Now i can see where the problem here would be, the "obviously" part.

These proofs are thinly disguised use of the Stone-Weierstrass theorem.

RonL

ThePerfectHacker · #11 $Old$ November 11th, 2007, 10:07 AM

Quote:

Originally Posted by CaptainBlank $View Post$

These proofs are thinly disguised use of the Stone-Weierstrass theorem.

You got the main part right! Weierstrass theorem is the secret trick here.

Quote:

Originally Posted by Jhevon

Now i can see where the problem here would be, the "obviously" part.

It is really not that obvious.

Quote:

Originally Posted by janvdl $View Post$

1.) $(\frac{1}{2007} + \frac{1}{2007}) \times (\frac{1}{2007} + \frac{1}{2007})$

= $\frac{4}{4028049}$

= $\frac{1}{1007012,25}$

How did you get that? My solution is much longer.

janvdl · #12 $Old$ November 11th, 2007, 11:32 AM

Quote:

Originally Posted by ThePerfectHacker $View Post$

How did you get that? My solution is much longer.

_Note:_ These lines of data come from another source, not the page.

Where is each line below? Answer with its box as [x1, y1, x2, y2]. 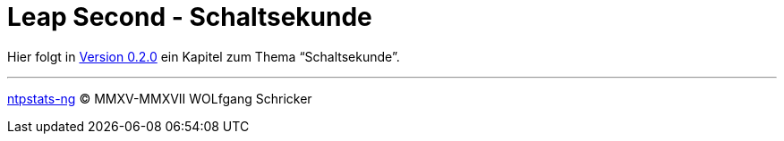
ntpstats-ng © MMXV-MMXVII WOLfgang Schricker [7, 90, 312, 106]
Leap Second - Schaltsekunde [7, 2, 372, 32]
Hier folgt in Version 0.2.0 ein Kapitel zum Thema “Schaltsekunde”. [7, 48, 400, 64]
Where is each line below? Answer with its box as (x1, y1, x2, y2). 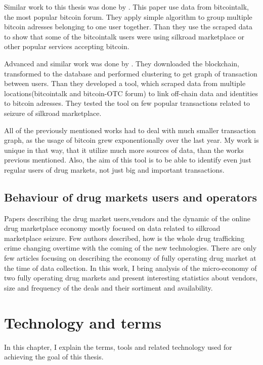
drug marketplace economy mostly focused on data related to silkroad (4, 223, 221, 233)
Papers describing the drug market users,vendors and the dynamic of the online (4, 213, 250, 223)
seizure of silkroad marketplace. (4, 107, 102, 118)
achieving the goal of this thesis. (4, 351, 104, 362)
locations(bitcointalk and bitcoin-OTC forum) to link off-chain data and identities (4, 88, 258, 98)
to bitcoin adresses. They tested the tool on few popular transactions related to (4, 98, 250, 108)
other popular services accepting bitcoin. (4, 41, 129, 52)
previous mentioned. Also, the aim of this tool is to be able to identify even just (4, 154, 251, 165)
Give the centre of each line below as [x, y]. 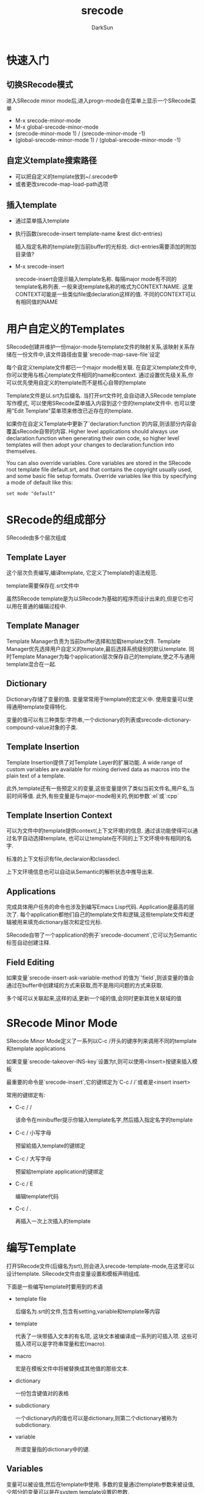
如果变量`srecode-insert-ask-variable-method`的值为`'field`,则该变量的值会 [100, 977]
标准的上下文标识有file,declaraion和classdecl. [63, 859]
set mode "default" [31, 494]
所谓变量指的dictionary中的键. [52, 1449]
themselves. [22, 451]
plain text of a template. [36, 775]
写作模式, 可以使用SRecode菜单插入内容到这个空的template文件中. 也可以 [98, 404]
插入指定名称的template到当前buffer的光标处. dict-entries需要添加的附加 [106, 247]
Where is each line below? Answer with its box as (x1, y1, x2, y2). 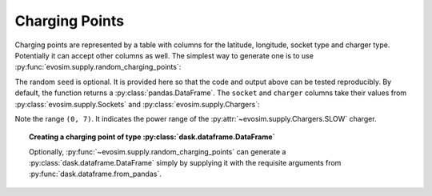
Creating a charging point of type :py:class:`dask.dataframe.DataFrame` (29, 132, 275, 142)
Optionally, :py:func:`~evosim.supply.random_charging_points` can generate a (29, 146, 286, 156)
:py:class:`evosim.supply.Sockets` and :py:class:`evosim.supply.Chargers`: (14, 99, 260, 109)
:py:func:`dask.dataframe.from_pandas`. (29, 169, 162, 179)
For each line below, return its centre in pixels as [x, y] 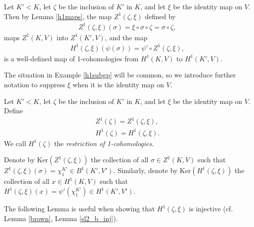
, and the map [126, 37]
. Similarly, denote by [145, 170]
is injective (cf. [211, 209]
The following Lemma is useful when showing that [79, 209]
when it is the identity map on [118, 85]
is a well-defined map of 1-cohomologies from [71, 58]
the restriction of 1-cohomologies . [104, 143]
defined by [160, 16]
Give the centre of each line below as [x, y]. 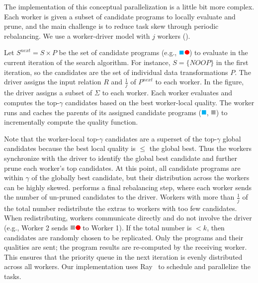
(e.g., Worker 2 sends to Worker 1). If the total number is [98, 227]
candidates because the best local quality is [70, 148]
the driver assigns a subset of [48, 93]
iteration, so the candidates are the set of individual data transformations [116, 72]
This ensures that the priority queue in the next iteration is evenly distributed [123, 256]
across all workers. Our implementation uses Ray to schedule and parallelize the [127, 266]
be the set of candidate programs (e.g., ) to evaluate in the [153, 52]
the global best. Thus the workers [200, 148]
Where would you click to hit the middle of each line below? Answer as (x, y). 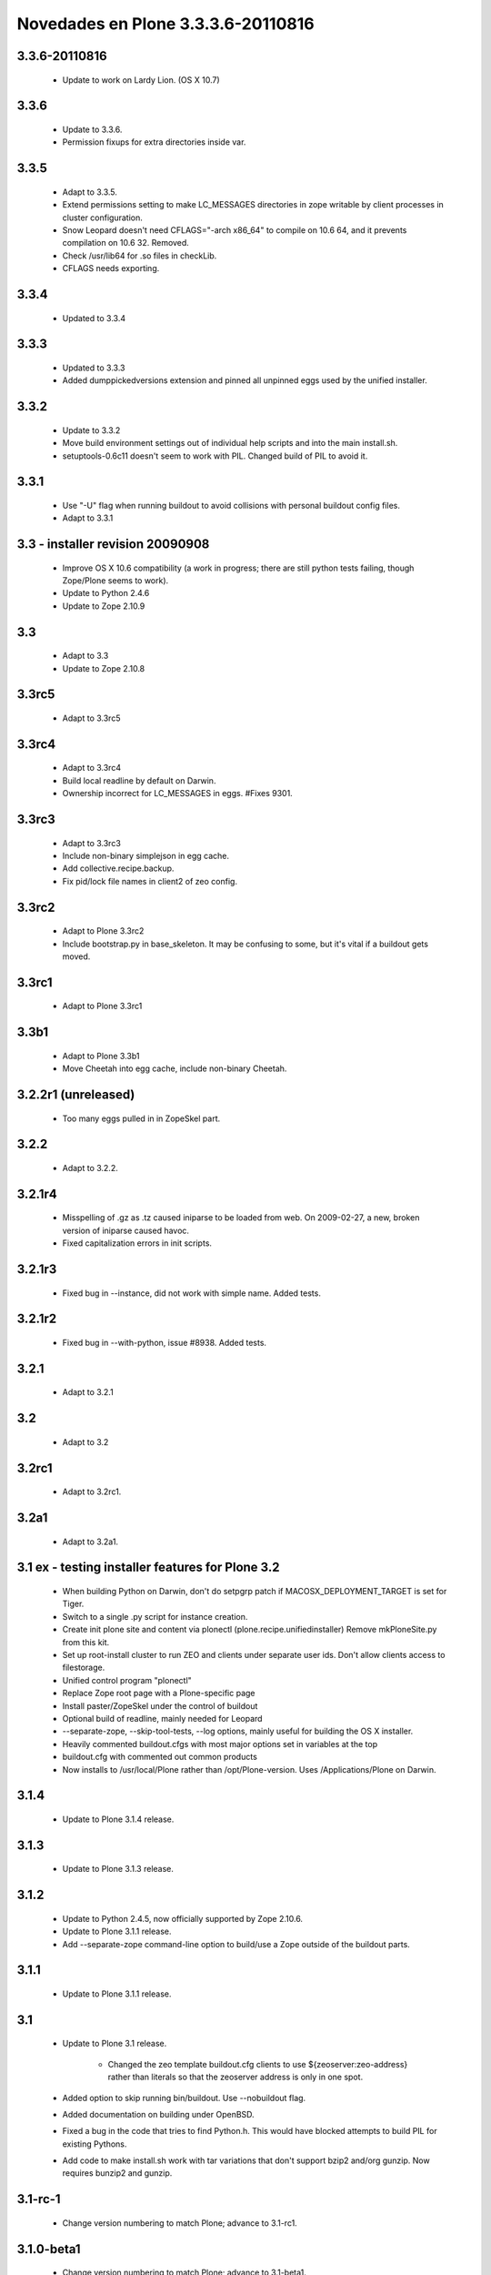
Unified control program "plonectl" (127, 1680)
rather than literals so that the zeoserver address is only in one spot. (235, 2077)
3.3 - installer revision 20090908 (113, 545)
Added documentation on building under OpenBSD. (158, 2114)
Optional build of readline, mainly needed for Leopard (162, 1718)
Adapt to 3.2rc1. (92, 1491)
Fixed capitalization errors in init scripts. (137, 1243)
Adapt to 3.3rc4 (92, 768)
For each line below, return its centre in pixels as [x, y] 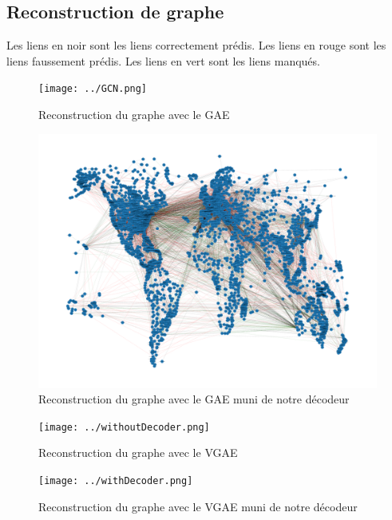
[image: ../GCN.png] [93, 89]
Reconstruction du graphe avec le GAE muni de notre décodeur [194, 399]
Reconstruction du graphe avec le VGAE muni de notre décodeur [198, 506]
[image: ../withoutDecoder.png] [124, 427]
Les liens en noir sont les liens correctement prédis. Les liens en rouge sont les [196, 45]
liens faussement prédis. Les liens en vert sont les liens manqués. [163, 60]
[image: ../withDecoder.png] [116, 481]

Haha, i guess what matters is if we got the same answer? And if mine is right?

ThePerfectHacker · #13 $Old$ November 11th, 2007, 01:34 PM

Quote:

Originally Posted by janvdl $View Post$

Haha, i guess what matters is if we got the same answer? And if mine is right?

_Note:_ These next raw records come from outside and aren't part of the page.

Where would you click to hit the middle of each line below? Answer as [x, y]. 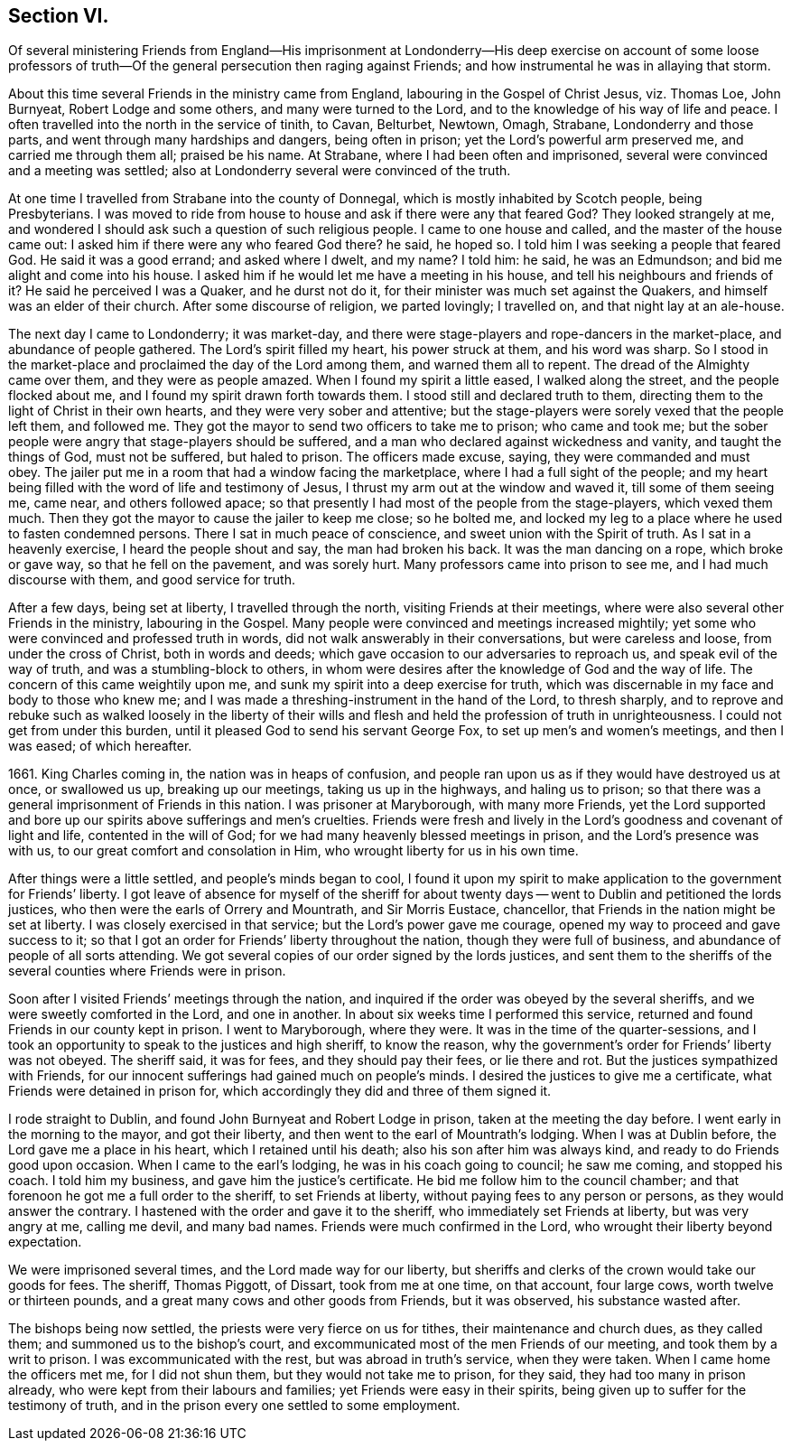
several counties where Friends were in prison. [147, 971]
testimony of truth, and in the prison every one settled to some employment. [234, 1406]
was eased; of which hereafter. [100, 746]
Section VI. [59, 16]
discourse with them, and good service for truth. [152, 580]
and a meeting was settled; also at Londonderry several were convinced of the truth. [260, 171]
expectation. [45, 1242]
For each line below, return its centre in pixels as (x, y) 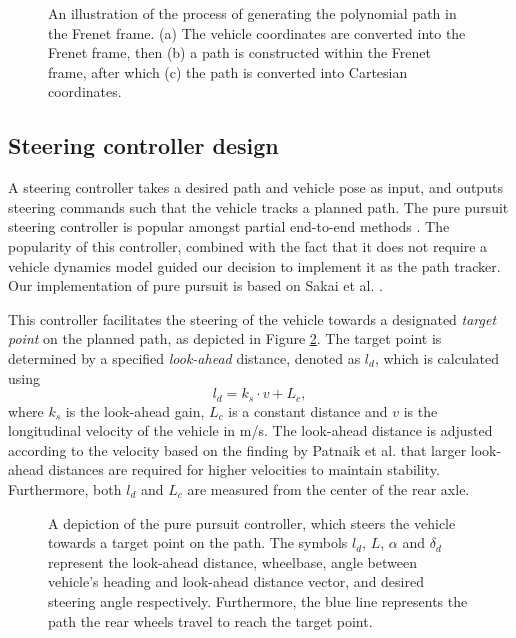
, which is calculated (437, 357)
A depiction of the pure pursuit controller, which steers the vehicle (252, 522)
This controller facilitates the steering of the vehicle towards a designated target (252, 318)
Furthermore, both (65, 488)
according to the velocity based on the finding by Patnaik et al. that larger (237, 449)
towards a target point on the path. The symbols (198, 542)
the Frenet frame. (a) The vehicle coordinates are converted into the (257, 32)
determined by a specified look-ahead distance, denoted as (184, 357)

I have no idea what the answer is, I only created the problem and thus know how to solve it. I did not fully solve it.

Jhevon · #14 $Old$ November 11th, 2007, 01:50 PM

Quote:

Originally Posted by ThePerfectHacker $View Post$

You got the main part right! Weierstrass theorem is the secret trick here.

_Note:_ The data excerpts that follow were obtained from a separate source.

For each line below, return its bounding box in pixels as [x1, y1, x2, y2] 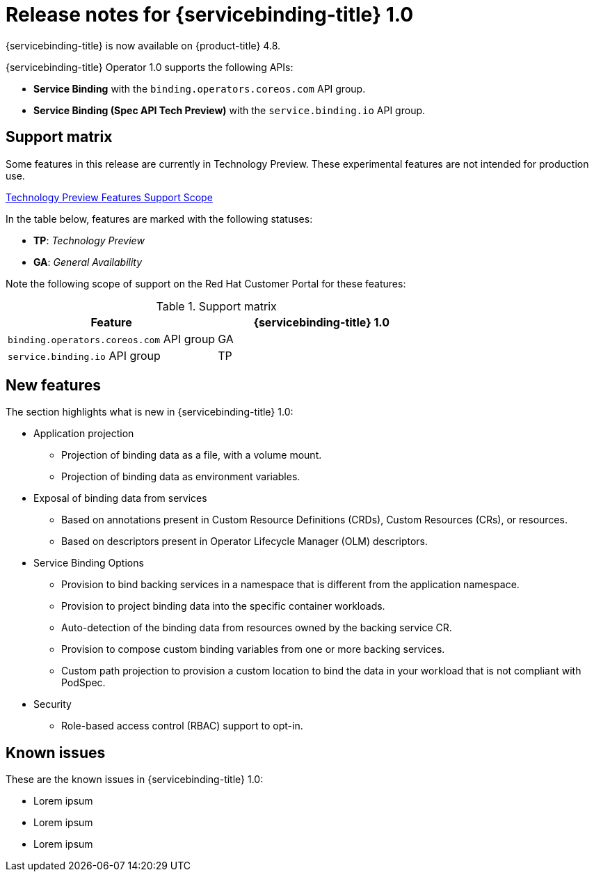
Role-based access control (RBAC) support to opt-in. [61, 720, 303, 732]
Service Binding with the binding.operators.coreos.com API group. [33, 82, 366, 95]
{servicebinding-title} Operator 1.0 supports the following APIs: [6, 61, 294, 73]
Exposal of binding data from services [33, 492, 207, 505]
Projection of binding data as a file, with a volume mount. [61, 449, 322, 461]
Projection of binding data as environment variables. [61, 471, 300, 483]
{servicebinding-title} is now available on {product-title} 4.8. [6, 39, 281, 52]
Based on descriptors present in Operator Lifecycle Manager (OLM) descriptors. [61, 535, 428, 548]
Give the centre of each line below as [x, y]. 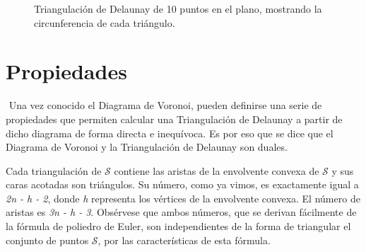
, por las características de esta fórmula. [184, 240]
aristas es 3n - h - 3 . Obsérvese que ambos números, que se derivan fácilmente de [181, 212]
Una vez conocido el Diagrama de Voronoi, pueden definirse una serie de [165, 105]
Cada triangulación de [54, 170]
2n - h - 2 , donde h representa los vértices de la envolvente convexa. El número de [183, 198]
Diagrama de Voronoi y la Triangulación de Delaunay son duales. [147, 147]
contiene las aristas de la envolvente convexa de [217, 170]
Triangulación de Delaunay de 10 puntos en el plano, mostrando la [178, 8]

are you saying we should approximate f(x) - g(x) with some other polynomial, say h(x), and show that we must have h(x) = 0 ?

ThePerfectHacker · #15 $Old$ November 11th, 2007, 01:56 PM

Quote:

Originally Posted by Jhevon $View Post$

are you saying we should approximate f(x) - g(x) with some other polynomial, say h(x), and show that we must have h(x) = 0 ?

Hint: If $f(x)$ is continous on $[0,1]$ then there exists a sequence of polynomial $p_n(x)$ that converge uniformly to $f(x)$ . (That is the Stone-Weierstrass theorem).